***** DATA TO PROCESS *****
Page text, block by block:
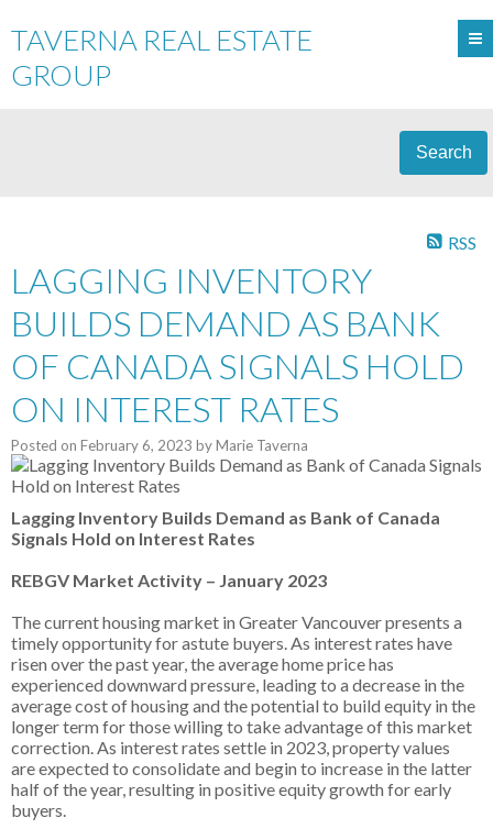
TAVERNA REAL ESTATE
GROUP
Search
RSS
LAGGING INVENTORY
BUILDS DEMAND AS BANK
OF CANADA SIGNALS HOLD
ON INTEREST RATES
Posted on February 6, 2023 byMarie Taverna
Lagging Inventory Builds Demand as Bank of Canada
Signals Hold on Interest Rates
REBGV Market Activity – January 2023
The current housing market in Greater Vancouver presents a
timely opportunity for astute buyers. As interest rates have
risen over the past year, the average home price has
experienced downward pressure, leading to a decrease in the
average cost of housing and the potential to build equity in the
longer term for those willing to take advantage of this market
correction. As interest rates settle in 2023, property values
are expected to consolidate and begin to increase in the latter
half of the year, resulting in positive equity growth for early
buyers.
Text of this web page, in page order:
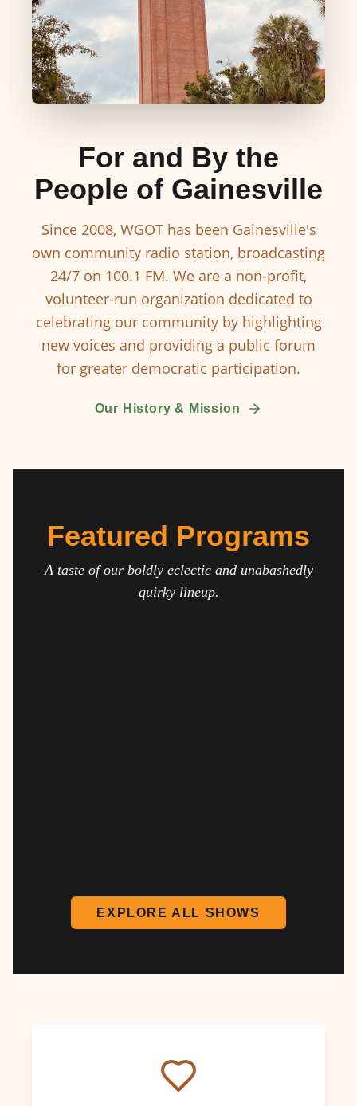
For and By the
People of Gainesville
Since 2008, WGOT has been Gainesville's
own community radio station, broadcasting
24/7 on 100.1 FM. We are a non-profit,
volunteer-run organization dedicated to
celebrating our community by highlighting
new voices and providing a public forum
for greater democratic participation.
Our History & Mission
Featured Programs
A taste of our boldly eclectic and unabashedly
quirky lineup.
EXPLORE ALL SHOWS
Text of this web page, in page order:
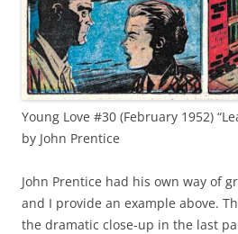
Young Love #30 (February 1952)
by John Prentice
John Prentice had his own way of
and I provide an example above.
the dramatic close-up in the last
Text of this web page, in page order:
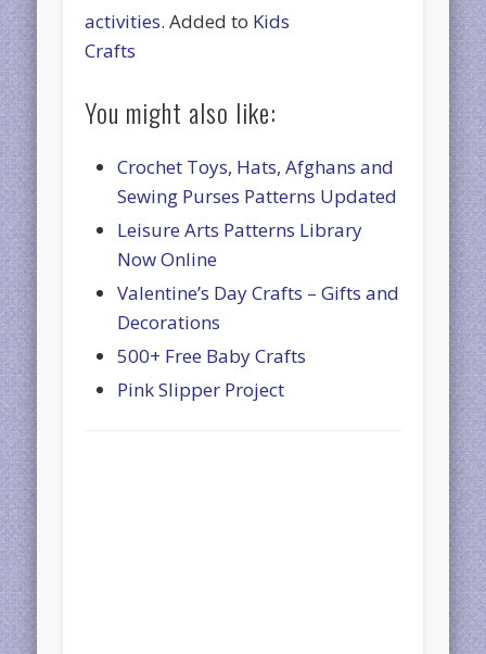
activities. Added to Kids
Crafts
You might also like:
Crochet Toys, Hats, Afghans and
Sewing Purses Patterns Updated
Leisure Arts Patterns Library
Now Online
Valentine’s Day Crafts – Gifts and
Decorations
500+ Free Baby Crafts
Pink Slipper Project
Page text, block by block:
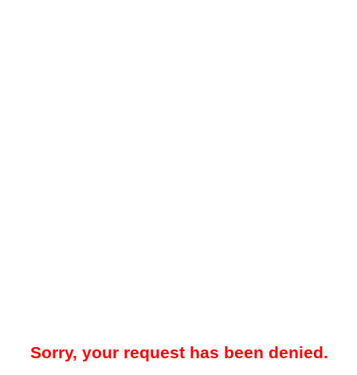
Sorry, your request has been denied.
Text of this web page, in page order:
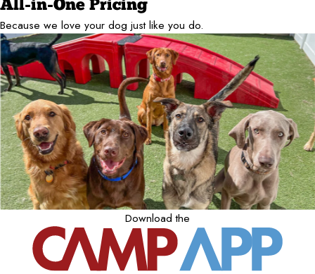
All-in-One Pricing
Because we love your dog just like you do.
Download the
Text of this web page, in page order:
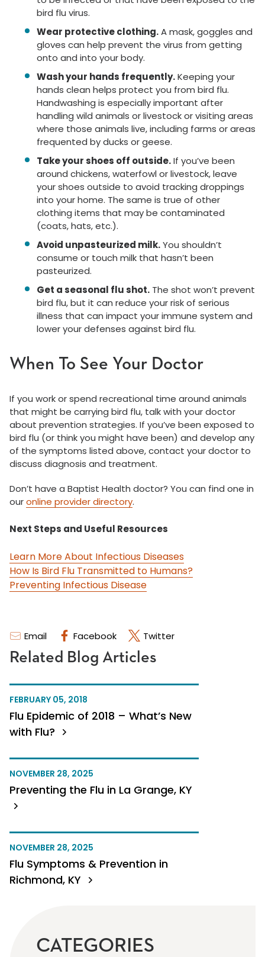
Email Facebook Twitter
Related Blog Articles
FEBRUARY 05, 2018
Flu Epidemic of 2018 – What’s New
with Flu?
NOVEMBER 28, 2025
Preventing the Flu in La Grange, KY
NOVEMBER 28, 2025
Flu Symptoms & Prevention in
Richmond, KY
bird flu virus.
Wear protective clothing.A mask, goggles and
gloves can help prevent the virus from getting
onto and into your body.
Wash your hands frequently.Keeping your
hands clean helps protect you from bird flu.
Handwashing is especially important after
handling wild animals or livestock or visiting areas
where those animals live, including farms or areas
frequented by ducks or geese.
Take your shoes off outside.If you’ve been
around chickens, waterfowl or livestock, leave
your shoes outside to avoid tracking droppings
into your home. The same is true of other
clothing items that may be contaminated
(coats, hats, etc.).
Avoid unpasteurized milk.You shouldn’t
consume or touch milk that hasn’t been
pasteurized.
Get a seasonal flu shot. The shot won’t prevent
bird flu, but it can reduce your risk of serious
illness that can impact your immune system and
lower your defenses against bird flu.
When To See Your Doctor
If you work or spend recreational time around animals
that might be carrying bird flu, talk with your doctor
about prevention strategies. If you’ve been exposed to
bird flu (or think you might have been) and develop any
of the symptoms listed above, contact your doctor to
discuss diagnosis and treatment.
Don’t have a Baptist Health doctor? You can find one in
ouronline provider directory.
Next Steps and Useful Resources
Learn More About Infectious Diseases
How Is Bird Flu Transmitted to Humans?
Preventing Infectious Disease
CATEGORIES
*****
▶ **TASK TO COMPLETE**
All lines holding the word "average" must be found in the listing and copied.

▶ **RESPONSE TO THIS EXERCISE**
risen over the past year, the average home price has
average cost of housing and the potential to build equity in the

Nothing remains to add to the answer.